Доктор Гастон Эрве носил черные очки с прямоугольными стеклами, слишком большие манжеты с агатовыми запонками и слыл нелюдимом. Коллеги ничего не знали о его семье или привязанностях, но уважали его педантичный холодноватый профессионализм. А он давно понял, что люди с нервными и психическими болезнями больше всего нуждаются только в одном лекарстве – в скуке, рутине, ритуальных банальностях, потому что именно повторение общих мест и является известью, скрепляющей личность. Поэтому доктор Эрве и не говорил своим пациентам ничего такого, чего они втайне не желали бы услышать сами.

Выписывая Тео из госпиталя, доктор Эрве посоветовал ему употреблять в пищу больше жирного и меньше сладкого, то есть прописал так называемую кетогенную диету, которую часто рекомендуют эпилептикам.

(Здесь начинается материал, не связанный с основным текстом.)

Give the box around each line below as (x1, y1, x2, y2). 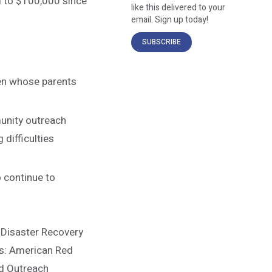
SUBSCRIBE (142, 36, 181, 48)
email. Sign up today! (131, 13, 208, 27)
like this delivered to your (131, 1, 225, 15)
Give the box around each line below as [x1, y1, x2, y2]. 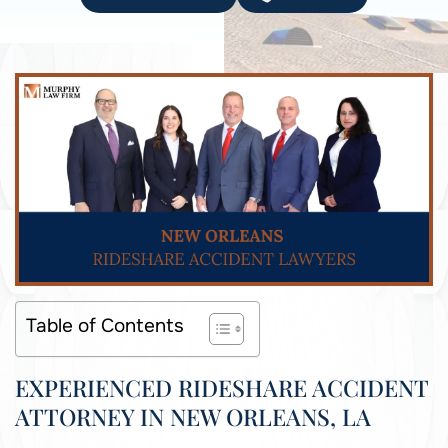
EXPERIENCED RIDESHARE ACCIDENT [15, 372, 428, 404]
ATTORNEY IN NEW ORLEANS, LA [15, 401, 371, 433]
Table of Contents [26, 313, 184, 339]
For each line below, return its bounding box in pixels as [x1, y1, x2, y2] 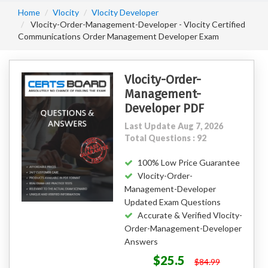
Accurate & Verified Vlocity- [137, 210, 242, 220]
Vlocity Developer [92, 7, 159, 17]
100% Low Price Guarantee [137, 157, 240, 167]
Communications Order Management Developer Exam [18, 31, 219, 41]
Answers [124, 236, 158, 246]
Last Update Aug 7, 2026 [124, 121, 223, 131]
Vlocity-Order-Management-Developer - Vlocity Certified [29, 19, 245, 29]
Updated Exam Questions [124, 197, 221, 207]
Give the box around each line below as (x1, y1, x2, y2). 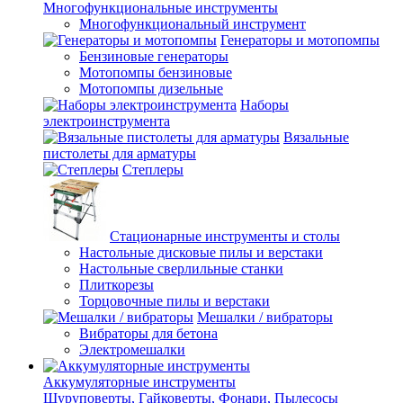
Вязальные (283, 129, 349, 145)
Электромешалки (79, 341, 185, 357)
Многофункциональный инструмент (79, 15, 306, 31)
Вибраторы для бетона (79, 325, 218, 341)
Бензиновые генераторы (79, 48, 228, 64)
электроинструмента (43, 112, 170, 129)
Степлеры (122, 161, 184, 177)
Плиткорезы (79, 276, 154, 292)
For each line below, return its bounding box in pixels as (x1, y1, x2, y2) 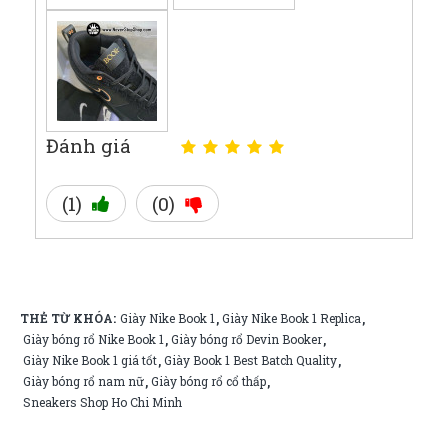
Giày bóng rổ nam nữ (23, 372, 144, 389)
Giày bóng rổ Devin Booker (171, 330, 322, 347)
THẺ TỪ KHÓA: (20, 309, 116, 326)
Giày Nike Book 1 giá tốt (23, 351, 157, 368)
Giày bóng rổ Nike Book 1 (23, 330, 164, 347)
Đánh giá (46, 132, 131, 158)
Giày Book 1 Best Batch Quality (164, 351, 337, 368)
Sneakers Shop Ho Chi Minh (23, 393, 182, 410)

– Свежий воздух и никаких волнений. И постарайтесь выкинуть из головы этот фильм. Чувство вины – очень опасное чувство, – сказал доктор, который успел проникнуться симпатией к этому простодушному гиганту с седым ежиком на круглой голове. – Нередко чувство вины заставляет человека совершать роковые поступки, превращает его в раба и чудовище. А призраки – это мы сами… Все мы иногда спотыкаемся о собственную тень, но не стоит по этой причине отказываться от десерта. Вы любите море?

– Море, мсье?

– Сейчас зима, но прогулки у моря были бы вам чрезвычайно полезны. Почему бы вам не съездить, скажем, в Довиль? Там хорошо даже зимой… И поосторожнее с крепкими напитками!

– Это поможет?

Что-то в его голосе заставило доктора Эрве насторожиться. Он поднял брови.

– Видите ли, – продолжал Тео, – вот уже третью ночь я просыпаюсь от детского плача… это девочка…

– Девочка? – Доктор насторожился. – Здесь нет детей.

– Я знаю, мсье. Но она плачет. Это девочка лет десяти-двенадцати. Одноногая девочка. Она плачет и плачет, и я просыпаюсь… а потом не могу заснуть…

– Одноногая… – Доктор нахмурился.

– Да, мсье, у нее одна нога. Она очень несчастна. А я не могу заснуть.

Доктор Эрве задумчиво кивнул.

– Видите ли… – Он вдруг запнулся и снял очки. – Я родился в маленькой деревушке неподалеку от Орлеана…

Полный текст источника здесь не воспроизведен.